** Given records **
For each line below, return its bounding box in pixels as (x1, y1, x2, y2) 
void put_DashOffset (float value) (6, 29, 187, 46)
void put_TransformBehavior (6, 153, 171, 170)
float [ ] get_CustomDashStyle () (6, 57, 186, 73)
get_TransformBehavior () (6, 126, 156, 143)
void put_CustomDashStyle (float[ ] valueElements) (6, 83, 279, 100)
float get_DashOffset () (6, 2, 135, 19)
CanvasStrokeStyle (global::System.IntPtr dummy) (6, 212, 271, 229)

---

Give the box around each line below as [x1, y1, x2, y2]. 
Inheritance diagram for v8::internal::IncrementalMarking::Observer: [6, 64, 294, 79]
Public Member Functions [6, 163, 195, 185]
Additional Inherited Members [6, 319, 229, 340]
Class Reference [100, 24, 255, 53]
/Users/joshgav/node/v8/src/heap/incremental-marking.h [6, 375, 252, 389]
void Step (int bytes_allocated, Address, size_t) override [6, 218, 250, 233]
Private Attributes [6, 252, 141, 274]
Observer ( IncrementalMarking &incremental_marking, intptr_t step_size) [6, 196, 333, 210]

** Task goal **
This exercise requires the lines of the entries containing the string "each".

** Finished task **
For each line below, return its bounding box in pixels as (x1, y1, x2, y2) 
Give the box around each line below as [x1, y1, x2, y2]. 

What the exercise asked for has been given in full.